Related Work

The previous section described the relationship between Flask and a variety of efforts that involved capability-based systems or the interception of requests. This section describes the relationship between Flask and other efforts not previously mentioned. We focus on the research most directly related to Flask, although there are many other efforts with some relation to our work.

The security architecture of the Flask system is derived from the architecture of our previous prototype system DTOS [35], which had similar goals. However, while the DTOS security mechanisms were independent of any particular security policy, the mechanisms were not sufficiently rich to support some policies [43], especially dynamic security policies.

At the highest level of abstraction, the flexible security model for Flask is consistent with the Generalized Framework for Access Control (GFAC) [2]. However, the GFAC model assumes that all controlled operations in the system are performed in the same atomic operation in which the policy is consulted, which is very difficult to achieve in a practical system and is the primary obstacle that the Flask system has had to overcome.

The specific issue of revocation is not a new issue in operating system design, although it has received surprisingly little recognition. Multics [39] effectively provided immediate revocation of all memory permissions by invalidating segment descriptors. Redell and Fabry [42], Karger [24] and Gong [18] all describe approaches for revoking previously granted capabilities, though none were actually implemented.
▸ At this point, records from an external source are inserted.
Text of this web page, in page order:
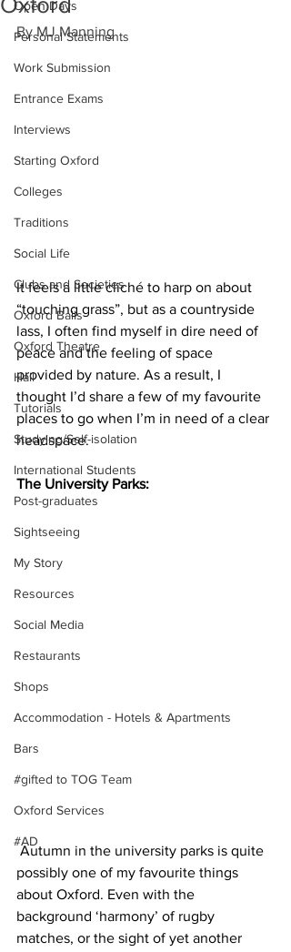
Open Days
Personal Statements
Work Submission
Entrance Exams
Interviews
Starting Oxford
Colleges
Traditions
Social Life
Clubs and Societies
Oxford Balls
Oxford Theatre
Hall
Tutorials
Studying/Self-isolation
International Students
Post-graduates
Sightseeing
My Story
Resources
Social Media
Restaurants
Shops
Accommodation - Hotels & Apartments
Bars
#gifted to TOG Team
Oxford Services
#AD
By MJ Manning
It feels a little cliché to harp on about
“touching grass”, but as a countryside
lass, I often find myself in dire need of
peace and the feeling of space
provided by nature. As a result, I
thought I’d share a few of my favourite
places to go when I’m in need of a clear
headspace.
The University Parks:
Autumn in the university parks is quite
possibly one of my favourite things
about Oxford. Even with the
background ‘harmony’ of rugby
matches, or the sight of yet another
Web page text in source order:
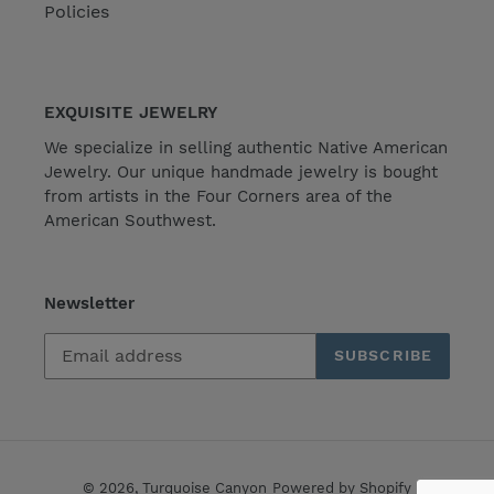
Policies
EXQUISITE JEWELRY
We specialize in selling authentic Native American
Jewelry. Our unique handmade jewelry is bought
from artists in the Four Corners area of the
American Southwest.
Newsletter
SUBSCRIBE
© 2026, Turquoise Canyon Powered by Shopify
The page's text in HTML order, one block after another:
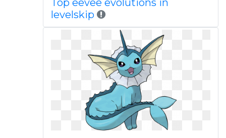
Top eevee evolutions in
levelskip
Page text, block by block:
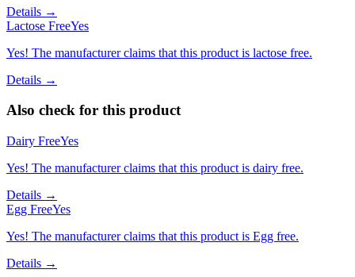
Details →
Lactose FreeYes
Yes! The manufacturer claims that this product is lactose free.
Details →
Also check for this product
Dairy FreeYes
Yes! The manufacturer claims that this product is dairy free.
Details →
Egg FreeYes
Yes! The manufacturer claims that this product is Egg free.
Details →
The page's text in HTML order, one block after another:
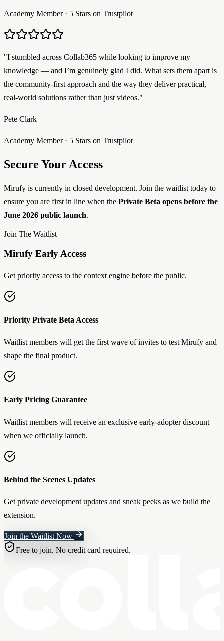
Academy Member · 5 Stars on Trustpilot
"I stumbled across Collab365 while looking to improve my
knowledge — and I’m genuinely glad I did. What sets them apart is
the community-first approach and the way they deliver practical,
real-world solutions rather than just videos."
Pete Clark
Academy Member · 5 Stars on Trustpilot
Secure Your Access
Mirufy is currently in closed development. Join the waitlist today to
ensure you are first in line when the Private Beta opens before the
June 2026 public launch.
Join The Waitlist
Mirufy Early Access
Get priority access to the context engine before the public.
Priority Private Beta Access
Waitlist members will get the first wave of invites to test Mirufy and
shape the final product.
Early Pricing Guarantee
Waitlist members will receive an exclusive early-adopter discount
when we officially launch.
Behind the Scenes Updates
Get private development updates and sneak peeks as we build the
extension.
Join the Waitlist Now
Free to join. No credit card required.
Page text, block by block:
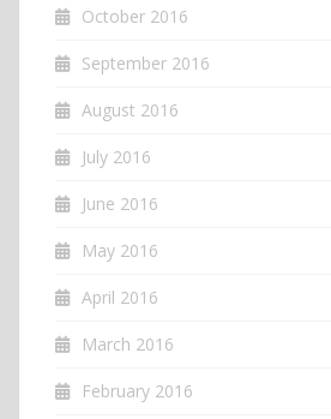
October 2016
September 2016
August 2016
July 2016
June 2016
May 2016
April 2016
March 2016
February 2016
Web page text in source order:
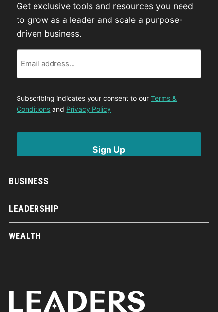
BUSINESS
LEADERSHIP
WEALTH
Get exclusive tools and resources you need
to grow as a leader and scale a purpose-
driven business.
Subscribing indicates your consent to ourTerms &
Conditions and Privacy Policy

Spring [49] implemented a capability revocation technique, though only the capabilities were revoked, not migrated permissions. Revocation of memory permissions is naturally provided by microkernel-based systems with external paging support, such as Mach [31], though revocation is not extended to other permissions. DTOS provided the security server with the ability to remove permissions previously granted and stored in the microkernel's permission cache. However, except for memory permissions where Mach's mechanisms could be used, DTOS did not provide for revocation of migrated permissions [38].

The Flask prototype is implemented within a microkernel-based operating system with hardware-enforced address space separation between processes. Several recent efforts (e.g., SPIN [5], VINO [46] and the Java protection models in [50]) have presented software-enforced process separation. The distinction is essentially irrelevant for the Flask architecture. It is essential that some form of separation between processes be provided, but the particular mechanism is not mandated by the Flask architecture. The general applicability of key aspects of the Flask architecture to other systems was concretely demonstrated by the adoption of the DTOS architecture in the security framework of SPIN [20]. Indeed, we believe the abstract Flask architecture, and the lessons it teaches, can be applied to software other than operating systems, such as middleware or distributed systems, although of course vulnerability to insecurities in the underlying operating systems would remain.